- [Your goal]: In the material below, the lines from the one containing "Where would you" through the one containing "L’exécution de l’obligation" are to be given again exactly, ends included, and no others.
*** Begin section ***
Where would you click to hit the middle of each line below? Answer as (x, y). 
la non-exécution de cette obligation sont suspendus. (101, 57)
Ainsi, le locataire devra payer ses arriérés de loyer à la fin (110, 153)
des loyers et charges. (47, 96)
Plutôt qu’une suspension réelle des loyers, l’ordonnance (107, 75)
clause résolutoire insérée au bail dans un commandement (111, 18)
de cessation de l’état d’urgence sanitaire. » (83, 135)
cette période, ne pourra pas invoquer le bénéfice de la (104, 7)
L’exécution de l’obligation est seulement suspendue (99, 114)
*** End section ***
*** Begin section ***
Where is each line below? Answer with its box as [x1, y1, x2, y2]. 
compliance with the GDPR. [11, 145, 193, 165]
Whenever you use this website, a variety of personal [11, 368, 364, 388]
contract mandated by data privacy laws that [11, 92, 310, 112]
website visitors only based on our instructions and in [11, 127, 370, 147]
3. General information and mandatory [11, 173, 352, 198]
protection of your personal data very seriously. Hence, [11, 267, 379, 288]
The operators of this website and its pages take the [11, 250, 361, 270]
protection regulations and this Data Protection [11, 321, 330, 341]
*** End section ***
- [Task output]:
Where would you click to hit the middle of each line below? Answer as (x, y). 
la non-exécution de cette obligation sont suspendus. (101, 57)
Ainsi, le locataire devra payer ses arriérés de loyer à la fin (110, 153)
des loyers et charges. (47, 96)
Plutôt qu’une suspension réelle des loyers, l’ordonnance (107, 75)
clause résolutoire insérée au bail dans un commandement (111, 18)
de cessation de l’état d’urgence sanitaire. » (83, 135)
cette période, ne pourra pas invoquer le bénéfice de la (104, 7)
L’exécution de l’obligation est seulement suspendue (99, 114)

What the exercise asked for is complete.